Uploading technology will be so good that immortality is all but guaranteed.
A researcher at Carnegie Mellon University, Moravec believes that
the Singularity will come about through the creation of advanced, autonomous
robots. He envisions a hard take-off Singularity where greater-than-human
level intelligence combined with a limitless ability to manipulate the
physical world through sophisticated robots will completely supercede
humanity. Moravec displays a strong believers only bias in his
Singularity scenario as it will be possible for those with the foresight
to have seen it coming to have ported themselves to new hardware that
can compete with the computers.
Founder of the Singularity Institute and author of Coding a Transhuman AI
Yudkowsky has raised the Singularity to the level of pure religious object.

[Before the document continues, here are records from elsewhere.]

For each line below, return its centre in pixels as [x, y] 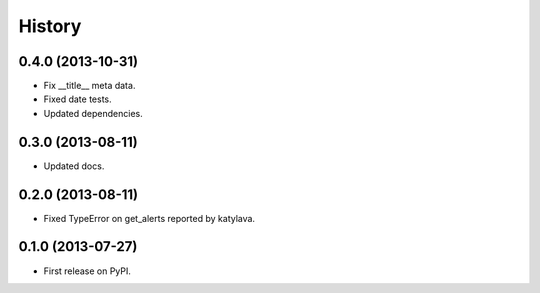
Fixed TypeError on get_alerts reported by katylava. [149, 218]
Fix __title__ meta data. [89, 86]
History [50, 26]
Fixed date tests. [77, 99]
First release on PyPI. [87, 271]
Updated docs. [74, 166]
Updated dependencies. [93, 113]

He believes in a particularly harsh version of the hard take-off, postulating
that human-level intelligence will rapidly bootstrap to something much, much
greater. This sudden increase in intelligence will give the growing AI the ability
to create strong nanotech if it doesn't already have it. Our continued existence
will be completely at the whim of this creature, and we are unable in principle
to determine what rules will apply after its arrival.

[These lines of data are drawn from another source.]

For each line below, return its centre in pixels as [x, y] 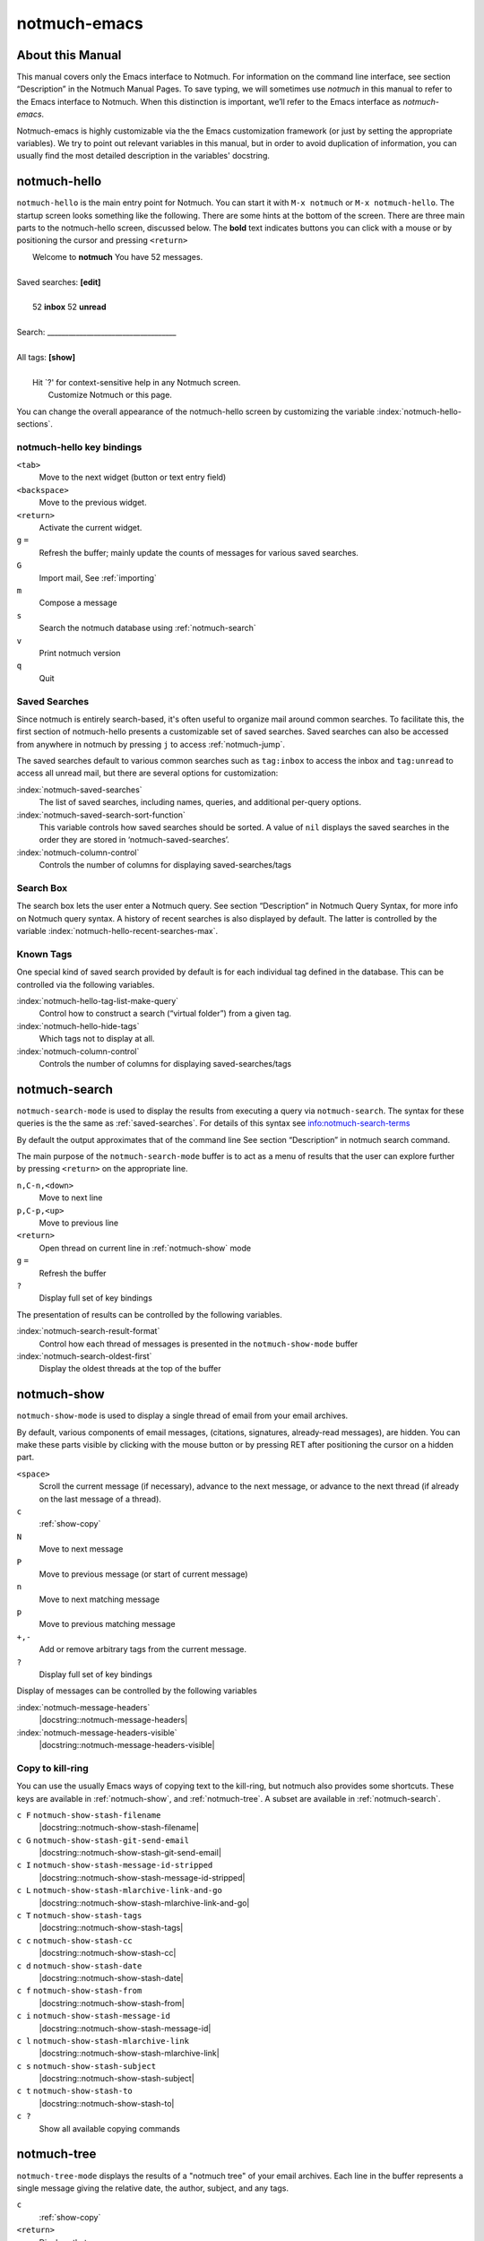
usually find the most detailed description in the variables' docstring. [143, 156]
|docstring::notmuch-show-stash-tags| [111, 1928]
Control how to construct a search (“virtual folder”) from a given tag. [165, 1014]
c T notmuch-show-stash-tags [79, 1916]
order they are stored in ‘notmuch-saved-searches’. [134, 840]
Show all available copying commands [110, 2128]
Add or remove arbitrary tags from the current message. [143, 1649]
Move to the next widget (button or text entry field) [133, 477]

There is a strong theme of the end of humanity in Yudkowsky's writings.
He makes the argument that a more intelligent entity will be better
able to determine what is good and moral than we humans are since, of course,
it is more intelligent. If such an entity claimed that the proper thing to do
with humans was to destroy all of us then we should let it. After all, the
fact that we not only don't, but literally can't understand
the reasons for it shouldn't be relevant to whether such a genocide is the right
Given that he views it as unavoidable, Yudkowsky has devoted himself
to making it happen as soon as possible. He is trying to create a
bootstrapping artificial intelligence and to thus trigger his Singularity.

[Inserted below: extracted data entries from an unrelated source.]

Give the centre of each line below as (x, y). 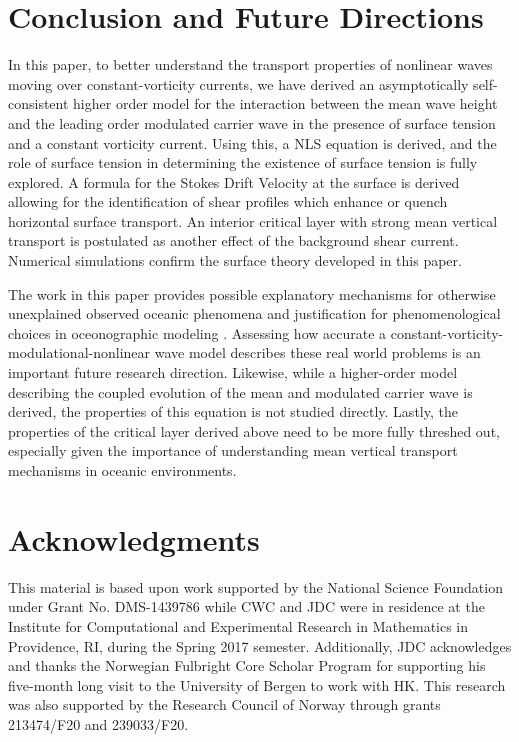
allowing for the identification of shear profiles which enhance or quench (228, 201)
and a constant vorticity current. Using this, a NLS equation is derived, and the (252, 142)
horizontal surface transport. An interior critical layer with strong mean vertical (253, 220)
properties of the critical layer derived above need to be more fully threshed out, (254, 430)
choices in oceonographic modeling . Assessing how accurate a (197, 332)
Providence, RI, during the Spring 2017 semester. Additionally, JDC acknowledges (260, 645)
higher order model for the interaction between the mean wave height (285, 103)
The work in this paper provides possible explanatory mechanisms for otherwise (252, 293)
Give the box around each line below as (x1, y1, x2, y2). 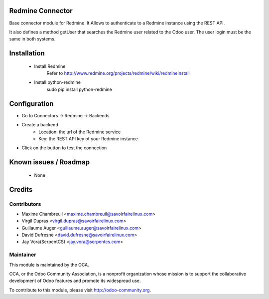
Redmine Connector (9, 6, 73, 15)
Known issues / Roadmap (9, 158, 90, 167)
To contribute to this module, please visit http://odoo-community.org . (9, 287, 151, 293)
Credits (9, 185, 33, 194)
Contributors (9, 200, 41, 207)
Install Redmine (34, 63, 66, 69)
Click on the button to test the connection (21, 145, 107, 151)
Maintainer (9, 251, 36, 258)

Bill Joy is the most visible of the Singularity detractors. While
he believes that it is coming, he doesn't like it and wants it
stopped. He argued this point in a 2000 Wired magazine article, Why the Future Doesn't Need Us? He believes, much like Yudkowsky, that coming
technological changes are going to result in the end of humanity. To
avoid this Joy has, in effect, proposed the creation of an enormous police state
charged with preventing advances in certain fields of science by whatever
means are necessary.
While his written proposals fall short of explicitly sanctioning a police state and restrictions upon the freedoms of thought and speech, it is easy to see that this is what he proposes. He calls for "relinquishment" of robotic, biological, and nanoscale technologies and research on a global basis are unrealizable in the absence of a global police state or in the presence of freedoms of speech, press, or assembly (essentially in the presence of the freedom to communicate). For Joy's program to be successful it is not enough that the majority of the world's people cease research and development in these areas. If even a small number of people continue to work in these fields the breakthroughs in our knowledge that Joy fears so greatly will come. To implement Joy's relinquishment strategy will require that these people be identified and prevented from performing their research.
Like nuclear non-proliferation, this is a policy that is guaranteed to fail eventually. Once the apple of knowledge has been bitten no amount of brutality or repression will be able to undo the effects. Even in the most brutal police state imaginable relinquishment is an impossible goal, and to advocate or pursue it is to endorse the destruction of countless lives for no long-term benefit.